基于定量磷酸化蛋白质组学在水牛精子发生过程的分子机制研究

Spermatogenesis is a remarkably sophisticated process and regulated by a variety of factors transcription, translation and post-translational modification. In mammals, spermatogenesis is classically divided into three major phases: spermatocytogenesis, meiosis, and spermiogenesis. In our previous studies, we had identified many phosphorylating enzymes in the buffalo testicular seminiferous tubules and the results indicated that phosphorylation was universal in buffalo spermatogenesis. In order to further study the regulation mechanism of protein phosphorylation in buffalo spermatogenesis, we will employ tandem mass tag (TMT) coupled to TiO2 phosphorylated peptides enrichment with quantitative phosphoproteomics technology to panoramically display the expression changes of proteins and phosphoproteins among the isolated and purified different stage of spermatogenic cells in buffalo. Functional verification of spermatogenesis –related important proteins and phosphorylation sites need to be further conducted. Taken together, this research will help to further elucidate the molecular regulation mechanism of spermatogenesis and lay a theoretical foundation for the in-depth study of male reproductive mechanism in buffalo, and also provide potential molecular targets of male infertility.

精子发生是一个复杂且涉及多种因子转录、翻译和翻译后修饰等调控的过程，包括精原细胞有丝分裂、精母细胞减数分裂及精子形成三个阶段。在前期研究中，我们在水牛睾丸曲细精管中鉴定得到大量与磷酸化修饰相关的酶类，表明磷酸化在水牛精子发生过程中普遍存在。为了进一步研究蛋白磷酸化在水牛精子发生过程的调控机制，本项目将以与精子发生联系最密切的生精细胞作为研究对象，拟对不同阶段生精细胞进行分离纯化并鉴定，采用TMT标记技术结合二氧化钛（TiO2）磷酸化肽段富集的定量磷酸化蛋白质组学研究策略，全景式地展现不同阶段生精细胞蛋白及磷酸化蛋白表达的变化，找出与水牛精子发生相关的磷酸化蛋白及修饰位点，并对重要蛋白及位点进行相关的功能验证。该研究将有助于进一步阐明精子发生的磷酸化调控机制，为深入水牛雄性生殖机理的研究奠定理论基础，同时为研究雄性不育的机制提供潜在的分子靶标。

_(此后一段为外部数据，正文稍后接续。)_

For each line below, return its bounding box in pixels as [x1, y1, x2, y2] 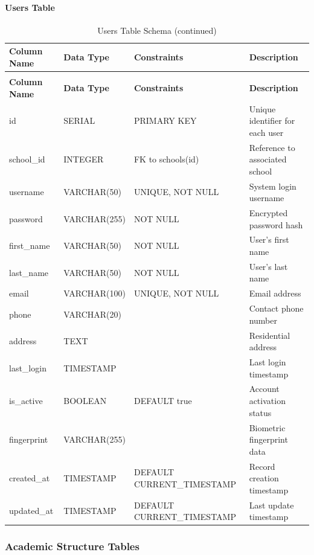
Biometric [249, 421, 286, 434]
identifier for [249, 114, 295, 127]
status [249, 406, 272, 419]
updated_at [9, 504, 54, 517]
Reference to [249, 141, 295, 153]
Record [249, 460, 275, 472]
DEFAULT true [133, 394, 192, 407]
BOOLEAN [63, 394, 107, 407]
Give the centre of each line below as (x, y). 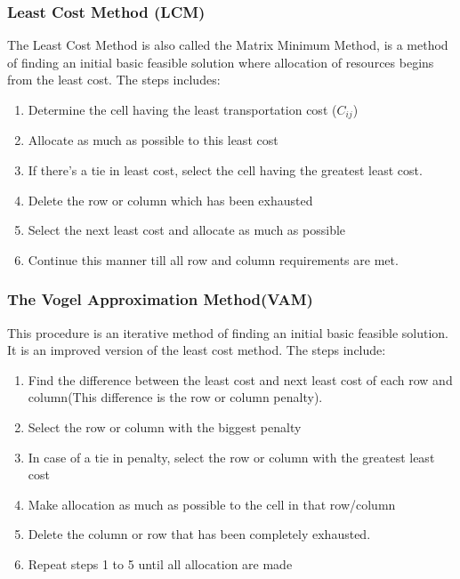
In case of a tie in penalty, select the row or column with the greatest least (231, 457)
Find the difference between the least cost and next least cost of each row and (240, 379)
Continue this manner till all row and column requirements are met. (213, 259)
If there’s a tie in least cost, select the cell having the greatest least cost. (225, 170)
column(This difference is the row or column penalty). (175, 397)
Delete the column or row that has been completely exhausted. (199, 534)
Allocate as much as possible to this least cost (153, 140)
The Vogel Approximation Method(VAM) (160, 299)
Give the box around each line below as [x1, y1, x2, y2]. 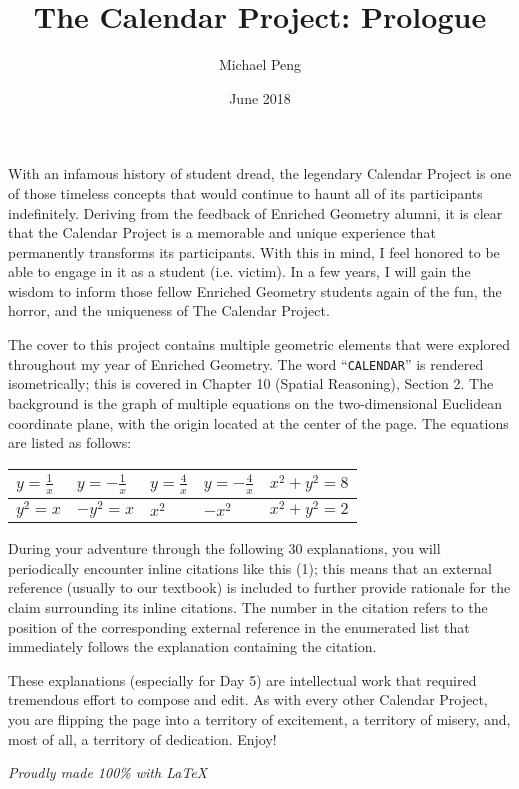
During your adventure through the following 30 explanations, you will [8, 538, 441, 559]
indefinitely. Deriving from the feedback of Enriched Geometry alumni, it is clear [8, 202, 503, 223]
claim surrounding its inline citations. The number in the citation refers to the [8, 597, 488, 618]
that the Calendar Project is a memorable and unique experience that [8, 222, 436, 243]
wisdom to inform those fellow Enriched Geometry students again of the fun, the [8, 280, 502, 301]
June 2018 [229, 87, 291, 108]
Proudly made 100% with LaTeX [8, 762, 208, 783]
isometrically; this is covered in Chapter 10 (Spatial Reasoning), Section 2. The [8, 373, 494, 394]
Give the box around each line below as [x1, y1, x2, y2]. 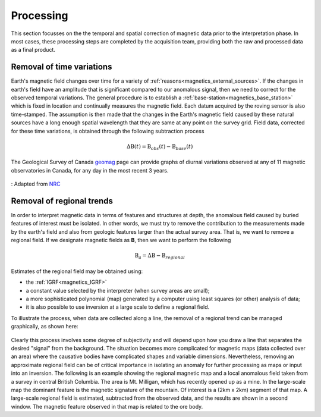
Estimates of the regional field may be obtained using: [11, 268, 143, 275]
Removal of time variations [11, 62, 112, 72]
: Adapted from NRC [11, 180, 61, 187]
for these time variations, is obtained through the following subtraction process [11, 127, 204, 134]
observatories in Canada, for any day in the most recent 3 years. [11, 167, 169, 174]
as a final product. [11, 46, 56, 54]
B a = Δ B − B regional [134, 252, 185, 261]
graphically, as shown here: [11, 323, 78, 330]
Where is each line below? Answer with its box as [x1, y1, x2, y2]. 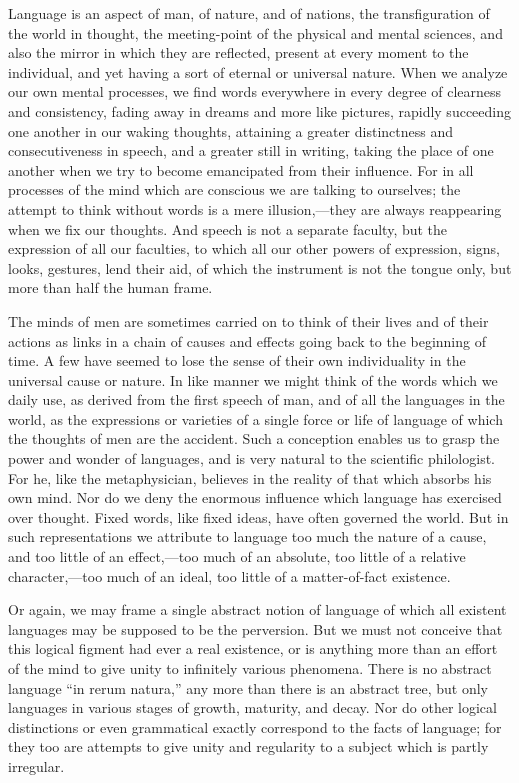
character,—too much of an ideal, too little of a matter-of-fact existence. [8, 565, 451, 586]
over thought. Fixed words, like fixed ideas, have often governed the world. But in [8, 506, 509, 527]
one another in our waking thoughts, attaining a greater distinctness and [8, 120, 454, 141]
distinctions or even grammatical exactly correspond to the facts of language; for [8, 716, 502, 737]
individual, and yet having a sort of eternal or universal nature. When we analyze [8, 61, 508, 82]
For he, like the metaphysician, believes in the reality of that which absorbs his [8, 467, 492, 488]
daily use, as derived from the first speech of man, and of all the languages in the [8, 389, 505, 410]
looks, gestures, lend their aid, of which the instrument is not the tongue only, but [8, 257, 512, 278]
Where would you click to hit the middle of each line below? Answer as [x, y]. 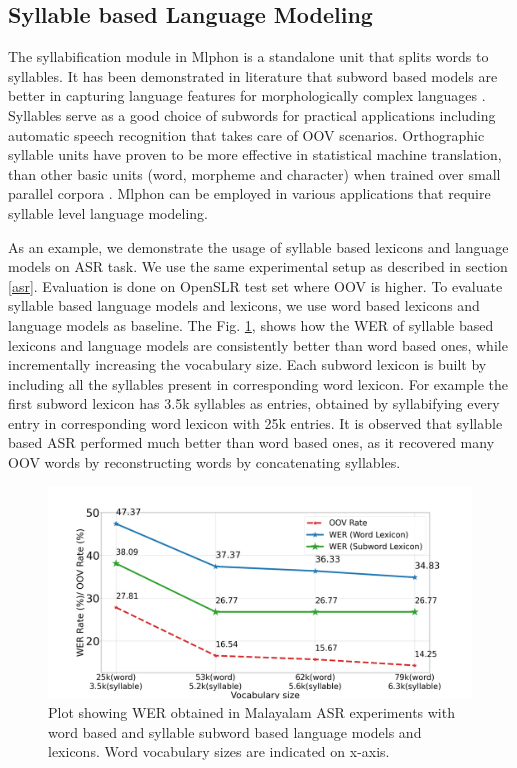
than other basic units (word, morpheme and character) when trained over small [254, 173]
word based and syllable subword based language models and [235, 731]
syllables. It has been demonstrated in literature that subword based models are [253, 75]
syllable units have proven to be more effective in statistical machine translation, [255, 154]
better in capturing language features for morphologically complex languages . [247, 95]
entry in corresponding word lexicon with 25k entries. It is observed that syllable [255, 422]
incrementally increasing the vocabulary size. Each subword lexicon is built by [247, 364]
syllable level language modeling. [108, 212]
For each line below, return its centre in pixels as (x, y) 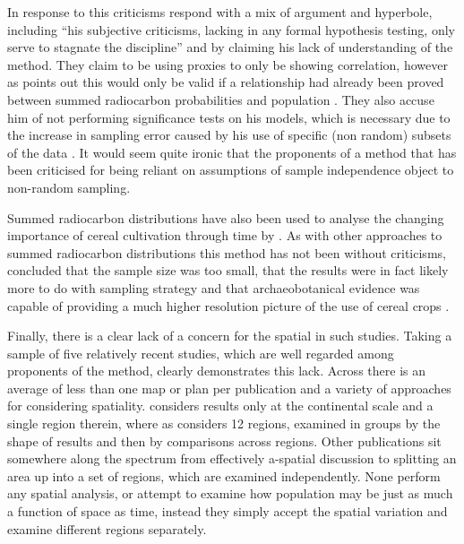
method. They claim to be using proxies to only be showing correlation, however (228, 64)
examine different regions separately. (107, 528)
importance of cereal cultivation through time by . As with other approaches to (225, 235)
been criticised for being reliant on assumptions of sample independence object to (231, 170)
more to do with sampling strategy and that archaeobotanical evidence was (214, 287)
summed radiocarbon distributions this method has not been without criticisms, (227, 252)
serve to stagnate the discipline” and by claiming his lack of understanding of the (230, 47)
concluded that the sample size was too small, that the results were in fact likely (228, 270)
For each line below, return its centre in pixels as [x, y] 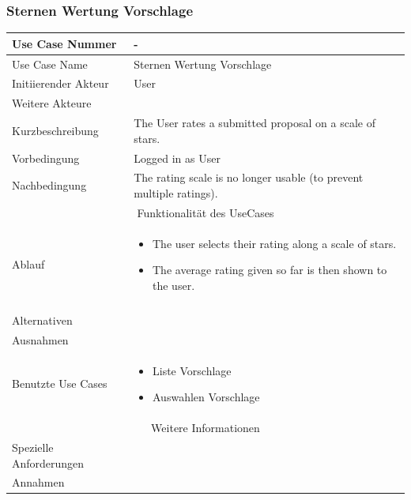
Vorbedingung [46, 158]
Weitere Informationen [205, 428]
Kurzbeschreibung [55, 130]
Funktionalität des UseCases [205, 212]
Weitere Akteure [52, 103]
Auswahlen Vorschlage [206, 397]
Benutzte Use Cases [60, 383]
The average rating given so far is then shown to [270, 270]
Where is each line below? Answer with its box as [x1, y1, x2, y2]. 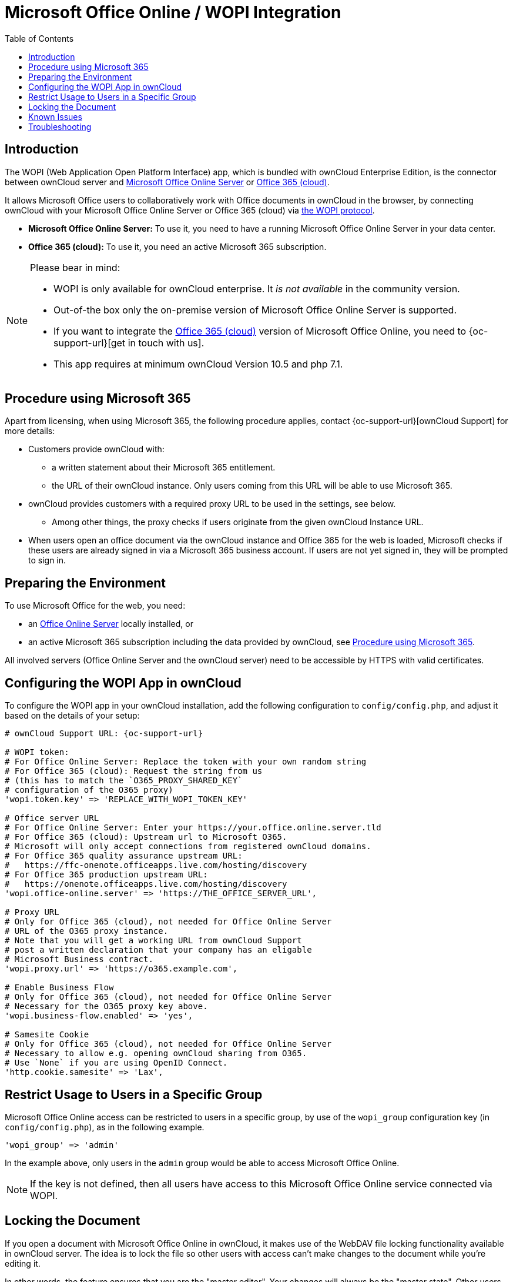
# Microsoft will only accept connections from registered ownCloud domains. [5, 842, 371, 852]
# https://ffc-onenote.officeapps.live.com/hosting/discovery [5, 860, 307, 870]
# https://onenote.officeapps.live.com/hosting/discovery [5, 879, 287, 889]
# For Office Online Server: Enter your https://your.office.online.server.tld [5, 823, 381, 833]
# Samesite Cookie [5, 1030, 89, 1040]
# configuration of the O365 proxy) [5, 785, 173, 795]
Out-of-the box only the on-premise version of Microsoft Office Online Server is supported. [53, 303, 457, 316]
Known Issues [28, 111, 82, 122]
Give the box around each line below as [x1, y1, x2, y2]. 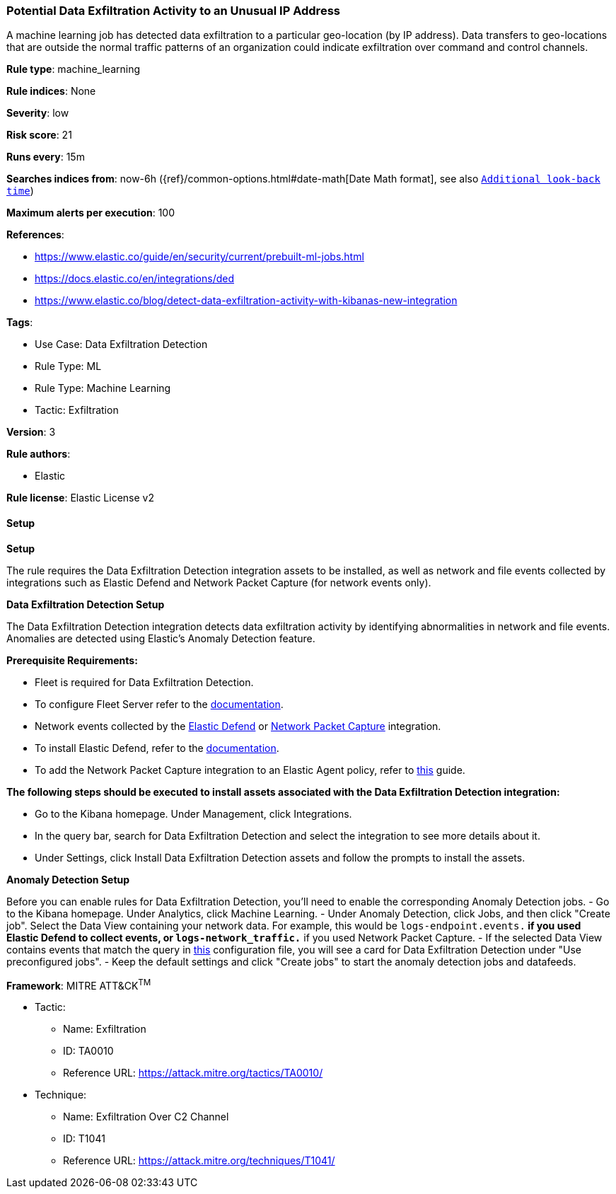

水牛是我国南方地区特色的家畜，具有耐粗饲、耐湿、耐热、抗病、乳制品营养价值高等特点。水牛种群的生产性能较低，亟待通过品种改良提高其经济价值，目前关于水牛的精子发生机制仍不清楚。蛋白质是生命活动的直接承担者，从蛋白质翻译和翻译后修饰层面研究精子发生将直接阐释其生理条件下的变化机制，为水牛雄性生殖生理的研究提供新的视角。.本文的主要研究结果如下：.一、水牛生精细胞、支持细胞蛋白质组和磷酸化蛋白质组表达谱的构建和分析。通过对质谱数据的分析，成功构建水牛生精细胞和支持细胞蛋白质表达图谱，获得了高丰度蛋白质信息。利用生物信息学分析工具富集到一批与精子发生相关的蛋白质和信号通路，发现剪接体相关蛋白质在精子发生过程中发挥重要作用。通过对磷酸化位点修饰的激酶分析，发现一批调控精子发生的蛋白激酶。.二、水牛不同类型生精细胞定量蛋白质组和定量磷酸化蛋白质组的分析。成功分离出精原细胞、精母细胞和精子细胞，并获得差异表达蛋白质219种，差异表达磷酸化蛋白质71种。对差异蛋白质和差异磷酸化蛋白质在精子发生过程中表达趋势分析，获得了蛋白质动态表达图谱，发现了在精子发生的不同时期主要生物学进程的调控。通过激酶底物磷酸化位点网络分析，发现AKT1激酶活力最高， LMNA受到最多激酶的调控，且AKT1催化 LMNA发生磷酸化修饰。进一步验证发现AKT1蛋白能显著调控LMNA的S392位点的磷酸化水平。.三、 性成熟前后水牛睾丸差异磷酸化蛋白质组分析。对性成熟前后水牛睾丸进行分析，获得差异蛋白质228种，差异磷酸化蛋白质104种并对应363个位点，其中有5个差异蛋白也发生了磷酸化位点的变化，且其蛋白和磷酸化位点变化趋势一致。Western blot实验证实ODF1、NUCKS1、LMNA（pS392）和PSMA3（pS250）蛋白在性成熟前后水牛睾丸中的表达变化与质谱定量结果一致。.综上所述，本研究探索了水牛睾丸的蛋白质组信息，获得了参与水牛精子发生、发育的蛋白质表达图谱及动态变化，为了解水牛精子发生发育的分子机制提供线索。